- [What you are asked to do] Go to the line with "[root@ip-172-31-23-168 ~]# mysql" in the records below, then output it and each following line exactly, up to and including the line with "看上去每个独自阅读的人都是孤独的，一个人捧着书，目不转睛地看着字，在喧 [145, 172]". Skip pictures and add nothing.

/---

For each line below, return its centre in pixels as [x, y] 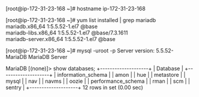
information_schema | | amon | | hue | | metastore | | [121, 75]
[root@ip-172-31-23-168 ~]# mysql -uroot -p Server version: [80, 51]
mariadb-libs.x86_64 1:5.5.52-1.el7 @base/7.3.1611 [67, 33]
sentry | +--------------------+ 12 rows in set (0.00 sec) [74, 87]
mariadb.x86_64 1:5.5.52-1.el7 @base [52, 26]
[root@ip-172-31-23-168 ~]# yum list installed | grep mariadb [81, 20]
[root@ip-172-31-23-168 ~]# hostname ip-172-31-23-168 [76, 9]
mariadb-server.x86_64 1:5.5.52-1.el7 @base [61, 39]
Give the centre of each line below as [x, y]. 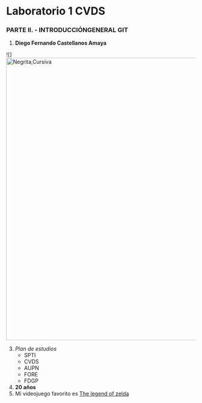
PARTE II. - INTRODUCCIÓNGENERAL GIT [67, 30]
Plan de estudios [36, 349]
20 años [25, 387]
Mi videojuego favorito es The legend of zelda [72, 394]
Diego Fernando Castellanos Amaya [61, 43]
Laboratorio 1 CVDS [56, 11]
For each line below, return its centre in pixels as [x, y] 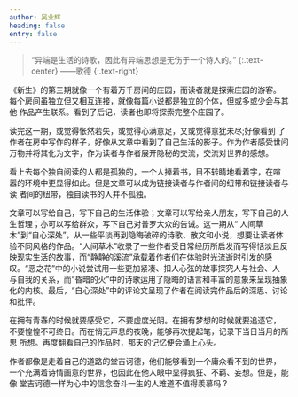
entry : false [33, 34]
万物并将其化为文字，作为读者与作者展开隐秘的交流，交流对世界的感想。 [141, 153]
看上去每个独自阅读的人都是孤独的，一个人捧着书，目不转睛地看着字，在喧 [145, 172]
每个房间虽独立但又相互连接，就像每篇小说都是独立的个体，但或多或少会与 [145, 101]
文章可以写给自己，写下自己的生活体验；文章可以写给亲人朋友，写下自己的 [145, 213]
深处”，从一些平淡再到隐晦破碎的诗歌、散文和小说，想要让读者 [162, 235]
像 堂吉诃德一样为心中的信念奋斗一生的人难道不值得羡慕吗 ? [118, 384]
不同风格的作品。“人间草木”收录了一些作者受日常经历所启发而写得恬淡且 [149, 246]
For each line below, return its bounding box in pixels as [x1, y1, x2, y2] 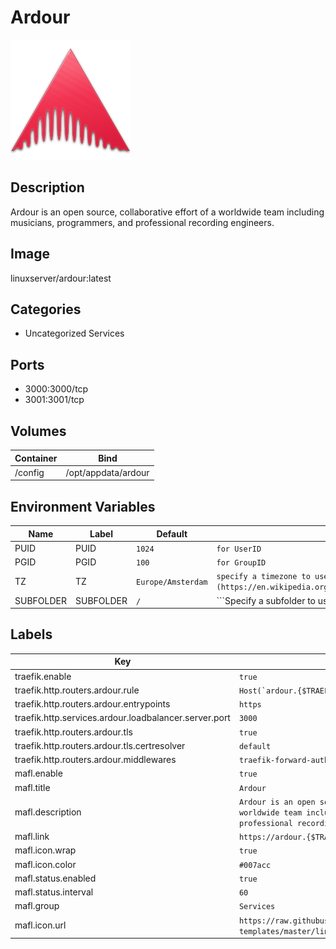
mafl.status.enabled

\---
/---

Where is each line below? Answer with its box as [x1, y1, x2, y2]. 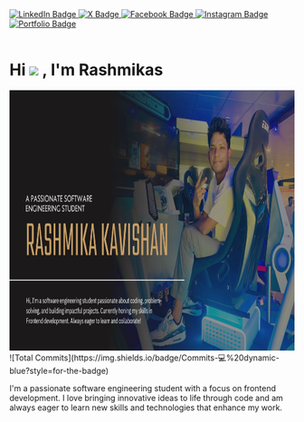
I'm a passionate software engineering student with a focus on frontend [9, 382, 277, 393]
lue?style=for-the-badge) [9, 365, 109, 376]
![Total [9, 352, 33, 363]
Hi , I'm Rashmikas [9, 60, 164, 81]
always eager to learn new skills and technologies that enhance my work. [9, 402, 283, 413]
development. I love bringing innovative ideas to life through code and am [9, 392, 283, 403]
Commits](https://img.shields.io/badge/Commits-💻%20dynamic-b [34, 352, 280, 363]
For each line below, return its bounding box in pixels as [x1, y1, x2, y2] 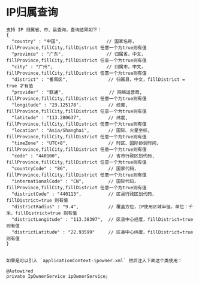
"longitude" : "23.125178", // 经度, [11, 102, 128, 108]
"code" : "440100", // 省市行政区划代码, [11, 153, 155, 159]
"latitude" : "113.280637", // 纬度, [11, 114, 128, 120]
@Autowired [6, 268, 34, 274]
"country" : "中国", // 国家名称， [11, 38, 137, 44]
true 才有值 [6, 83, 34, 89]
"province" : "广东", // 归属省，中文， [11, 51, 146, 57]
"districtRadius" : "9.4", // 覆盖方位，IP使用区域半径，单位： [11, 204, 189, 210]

\---

- [Answer to this problem]
[root@ip-172-31-23-168 ~]# mysql -uroot -p Server version: [80, 51]
mariadb-libs.x86_64 1:5.5.52-1.el7 @base/7.3.1611 [67, 33]
sentry | +--------------------+ 12 rows in set (0.00 sec) [74, 87]
mariadb.x86_64 1:5.5.52-1.el7 @base [52, 26]
[root@ip-172-31-23-168 ~]# yum list installed | grep mariadb [81, 20]
[root@ip-172-31-23-168 ~]# hostname ip-172-31-23-168 [76, 9]
mariadb-server.x86_64 1:5.5.52-1.el7 @base [61, 39]
Give the centre of each line below as [x, y]. 
PARTE II. - INTRODUCCIÓNGENERAL GIT [67, 30]
Plan de estudios [36, 349]
20 años [25, 387]
Mi videojuego favorito es The legend of zelda [72, 394]
Diego Fernando Castellanos Amaya [61, 43]
Laboratorio 1 CVDS [56, 11]
For each line below, return its centre in pixels as [x, y] 
entry : false [33, 34]
万物并将其化为文字，作为读者与作者展开隐秘的交流，交流对世界的感想。 [141, 153]
看上去每个独自阅读的人都是孤独的，一个人捧着书，目不转睛地看着字，在喧 [145, 172]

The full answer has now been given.